Encoded vector indexes

An encoded vector index (EVI) is used to provide fast data access in decision support and query reporting environments.

EVIs are a complementary alternative to existing index objects (binary radix tree structure - logical file or SQL index) and are a variation on bitmap indexing. Because of their compact size and relative simplicity, EVIs provide for faster scans of a table that can also be processed in parallel.

An EVI is a data structure that is stored as two components:

  • The symbol table contains statistical and descriptive information about each distinct key value represented in the table. Each distinct key is assigned a unique code, either 1 byte, 2 bytes or 4 bytes in size.

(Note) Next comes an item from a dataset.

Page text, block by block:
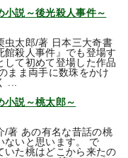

    By specifying INCLUDE on the create, additional aggregate values can be maintained in real time as an extension of the key portion of the symbol table entry. These aggregated values are over non-key data in the table grouped by the specified EVI key.

  • The vector is an array of codes listed in the same ordinal position as the rows in the table. The vector does not contain any pointers to the actual rows in the table.

Advantages of EVIs:

  • Require less storage
  • May have better build times than radix, especially if the number of unique values in the columns defined for the key is relatively small.
  • Provide more accurate statistics to the query optimizer
  • Considerably better performance for certain grouping types of queries
  • Good performance characteristics for decision support environments.
  • Can be further extended for certain types of grouping queries with the addition of INCLUDE values. Provides ready-made numeric aggregate values maintained in real time as part of index maintenance. INCLUDE values become an extension of the EVI symbol table. Multiple include values can be specified over different aggregating columns and maintained in the same EVI provided the group by values are the same. This technique can reduce overall maintenance.

Disadvantages of EVIs:

  • Cannot be used in ordering.
  • Use for grouping is specialized. Supports:
    • COUNT, DISTINCT requests over key columns
    • aggregate requests over key columns where all other selection can be applied to the EVI symbol table keys
    • INCLUDE aggregates
    • MIN or MAX, if aggregating value is part of the symbol table key.
  • Use with joins always done in cooperation with hash table processing.
  • Some additional maintenance idiosyncrasies.